I have had a really hard time lately. I've already dealt with all of the depression, bullying, and suicidal thoughts. However, right now in sociology class, we are watching and discussing the Westboro Baptist Church. It really upsets me to see their interviews, and I don't know what to do. Should I tell my teacher how uncomfortable it makes me, and ask for alternative assignments? The thing is, I go to a small Christian school in Kansas, too. I don't know if my professor is really conservative, and I don't want them to take it to other faculty members.
I'm glad you wrote to us, especially to hear that you have already dealt with some very serious issues, and, I do hope, sucessfully. You're a pretty gutsy guy to have done so, and can feel good about that. You're a real fighter.
Concerning your class studies and the fact that you go to the school that you do, you are wise in seeking advice about confronting your teacher. And it's no wonder that it upsets you. Your feelings are certainly justified. Just so you know, the Westboro Baptist Church is made up of mostly members who are of one family. I could make a joke about them being inbred, but seriously, they and their leader are all crackpots. They preach a message of hatred, something that is totally the opposite of what Jesus taught, so how "Christian" can they truly be? Jesus never said one word about, let alone against, same-sex relationships. This can be proven just by searching a red-letter Bible. In fact, His entire message was one of love and forgivness. Remember the "cast the first stone" incident in John 8: 3-11 and his admonishion about judging others (Matt. 1:7)? Maybe you could challenge your teacher's thinking by pointing these out to him. Show your discomfort by pointing out that the Westboro group's activities are in direct conflict with Jesus' whole message. Letting your discomfort show in this abstract manner will focus the attention on the Bible rather than you directly.
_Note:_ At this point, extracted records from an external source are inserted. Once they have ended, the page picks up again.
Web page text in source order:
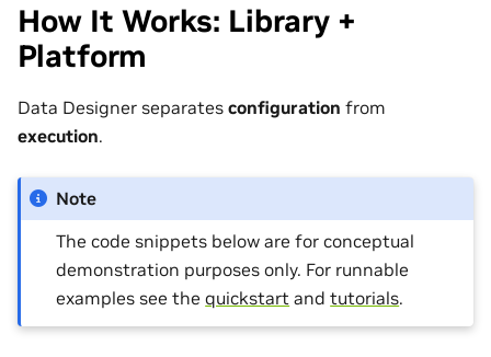
How It Works: Library +
Platform
Data Designer separates configuration from
execution.
Note
The code snippets below are for conceptual
demonstration purposes only. For runnable
examples see thequickstart andtutorials.

It will also help focus attention on just what the Bible DOES say. Remember that in studying the Bible, one needs to know who is talking to whom, about what, and under what circumstances. Problem is, people tend to cherry-pick verses that back their own thinking. It's like my dad used to tell me, "the Bible says that Judas went out and hung himself. It also says go ye and do likewise. It does NOT mean that you should go hang yourself." THAT is the danger in cherry-picking verses. The verses in Leviticus are from the Jewish holy code, and also contain verses that condemn eating shellfish (like clams and shrimp) and wearing clothing of two different fabrics (like a cotton/poly shirt). They weren't meant to apply to anybody except orthodox jewish rabinical students studying for the high priesthood. And the verse in Romans is Paul telling the christians in Rome not to continue to practice their traditional pagan rituals, like fertility rites and temple prostitution, which weren't "normal" things straight people would do. His admonishment is in the first lines of the second chapter of Romans, which is ignored by those citing this incident. These are all things that have been refuted in books like "The Children are Free: Reexamining the Biblical Evidence on Same-sex Relationships". or "Christianity, Social Tollerance, and Homosexuality" by John Boswell. I also recommend "Rescuing the Bible from Fundamentalism" by Bishop John Shelby Spong, which refutes the notion that the Bible can be taken "literally, word for word". My favorite is to point out the conflict in the second chapters of Luke and Matthew, commonly called the Christmas story. Where the Holy Family went after the visits of the wise men and shepherds differ in the two gospels, and the harder you try to read them "literally, word for word" the worse your case gets. One only has to prove ONE incident, while fundamentalists would have to refute ALL the errors and conflicts, as Bishop Spong points out. It's why fundamentalism is a false religion. As Jesus said, we should STUDY the scriptures, not merely READ them, for He well knew that this would happen.
Hope this gives you some insight into how to approach the subject with your teacher, without drawing attention to yourself. Focus the discussion on what the Bible says, and maybe you can change some minds. That's powerful stuff you've got there, and so use it wisely. Just be aware that very religious people often don't like to discuss their position - they just want to tell you their views. The "don't confuse me with the facts" mentality. Thus, they may dismiss your points out of hand. But at least you can let them know by challenging them. Go ahead and give 'em heartburn, Cameron! You're a tough cookie.